The Desktop Client Catches Up to the Agent Era
Taken together, the 3.6 release reads as GitHub Desktop adapting to a development world that looks meaningfully different than it did even a year ago. Worktrees for parallel agent sessions, a unified Copilot SDK, model choice with bring-your-own-key, and convention-aware AI features all point in the same direction: the graphical Git client is being retooled around the assumption that developers now work alongside agents and across many parallel branches. That assumption was not safe to make eighteen months ago. It is now.
For teams that favor a graphical client over the command line, these are substantive improvements rather than cosmetic ones, and the bring-your-own-key support in particular makes the client more viable in governed enterprise environments.
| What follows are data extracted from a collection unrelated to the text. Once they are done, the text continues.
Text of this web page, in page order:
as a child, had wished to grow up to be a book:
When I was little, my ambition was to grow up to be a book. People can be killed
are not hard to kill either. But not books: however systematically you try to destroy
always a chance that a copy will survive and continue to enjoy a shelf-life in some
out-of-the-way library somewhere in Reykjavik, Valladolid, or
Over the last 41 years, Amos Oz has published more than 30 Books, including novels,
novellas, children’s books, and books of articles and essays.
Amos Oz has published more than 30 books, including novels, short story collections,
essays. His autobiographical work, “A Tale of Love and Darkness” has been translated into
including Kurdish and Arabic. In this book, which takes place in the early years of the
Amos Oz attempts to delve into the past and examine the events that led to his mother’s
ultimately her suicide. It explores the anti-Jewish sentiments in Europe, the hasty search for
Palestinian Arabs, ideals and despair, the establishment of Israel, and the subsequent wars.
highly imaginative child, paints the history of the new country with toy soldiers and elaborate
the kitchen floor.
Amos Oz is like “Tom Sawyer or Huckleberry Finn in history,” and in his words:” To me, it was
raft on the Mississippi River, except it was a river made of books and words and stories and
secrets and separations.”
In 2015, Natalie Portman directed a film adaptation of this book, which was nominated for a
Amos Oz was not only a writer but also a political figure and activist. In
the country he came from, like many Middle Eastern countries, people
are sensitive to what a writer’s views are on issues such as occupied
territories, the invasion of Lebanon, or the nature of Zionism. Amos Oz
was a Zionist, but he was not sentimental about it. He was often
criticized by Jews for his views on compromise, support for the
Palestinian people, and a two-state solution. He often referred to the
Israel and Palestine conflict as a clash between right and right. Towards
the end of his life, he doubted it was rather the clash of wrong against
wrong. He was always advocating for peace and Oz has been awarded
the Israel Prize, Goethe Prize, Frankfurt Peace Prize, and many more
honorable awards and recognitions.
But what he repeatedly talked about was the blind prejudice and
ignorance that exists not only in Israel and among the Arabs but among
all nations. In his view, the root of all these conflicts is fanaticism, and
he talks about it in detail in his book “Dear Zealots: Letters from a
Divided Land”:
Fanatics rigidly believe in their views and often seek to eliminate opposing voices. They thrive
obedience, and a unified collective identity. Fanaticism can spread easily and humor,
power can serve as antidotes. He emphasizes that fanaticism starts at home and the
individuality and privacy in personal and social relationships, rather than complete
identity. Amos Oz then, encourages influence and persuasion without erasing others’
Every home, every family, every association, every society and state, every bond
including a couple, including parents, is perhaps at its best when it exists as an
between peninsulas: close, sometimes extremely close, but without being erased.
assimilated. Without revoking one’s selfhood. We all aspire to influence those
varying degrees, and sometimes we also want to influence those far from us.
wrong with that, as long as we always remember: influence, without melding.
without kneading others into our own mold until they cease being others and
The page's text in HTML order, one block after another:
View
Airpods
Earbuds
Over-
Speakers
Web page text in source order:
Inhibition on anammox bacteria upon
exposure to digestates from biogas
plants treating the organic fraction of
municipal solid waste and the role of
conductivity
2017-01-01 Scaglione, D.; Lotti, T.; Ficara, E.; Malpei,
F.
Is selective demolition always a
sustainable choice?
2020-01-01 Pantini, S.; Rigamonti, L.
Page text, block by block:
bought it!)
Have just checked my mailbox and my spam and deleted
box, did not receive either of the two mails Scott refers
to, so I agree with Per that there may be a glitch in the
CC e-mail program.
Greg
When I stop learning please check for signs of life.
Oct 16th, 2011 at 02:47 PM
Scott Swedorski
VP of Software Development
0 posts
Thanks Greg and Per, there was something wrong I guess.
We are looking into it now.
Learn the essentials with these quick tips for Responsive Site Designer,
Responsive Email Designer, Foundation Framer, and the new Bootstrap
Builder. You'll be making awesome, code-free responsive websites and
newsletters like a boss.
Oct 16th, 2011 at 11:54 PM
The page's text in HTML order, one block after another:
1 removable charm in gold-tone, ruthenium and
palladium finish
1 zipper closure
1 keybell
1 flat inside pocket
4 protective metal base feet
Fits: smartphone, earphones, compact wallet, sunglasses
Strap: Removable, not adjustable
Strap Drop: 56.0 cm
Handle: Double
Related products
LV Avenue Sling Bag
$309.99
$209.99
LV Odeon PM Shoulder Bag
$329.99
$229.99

The broader signal is that the everyday tooling of software development is being rebuilt around AI and parallelism as defaults, not add-ons. GitHub Desktop is not the most advanced surface for that shift, but its evolution is a reliable indicator of where mainstream development workflows are heading, because it serves the developers who are not living on the bleeding edge.
What It Means for Engineering Teams
Engineering leaders should read this release less as a list of features and more as confirmation of a workflow change worth planning around. If your developers are increasingly delegating work to coding agents, the friction of managing parallel branches is real and growing, and tooling that natively supports worktrees removes a concrete source of that friction. Standardizing on conventions like AGENTS.md across your repositories pays off as more tools learn to read them, producing consistent AI behavior whether the work is done by a person or an agent.
The model-flexibility story is the part to evaluate most carefully. Bring-your-own-key and model selection are how organizations retain control over data, cost and model choice as AI features proliferate across the development toolchain. Teams that have standardized on private or local model endpoints for governance reasons can now extend that standard into the Git client itself rather than treating it as an exception. As AI seeps into every layer of the development experience, the ability to point those features at endpoints you control, rather than accepting whatever a vendor defaults to, is becoming a requirement rather than a luxury.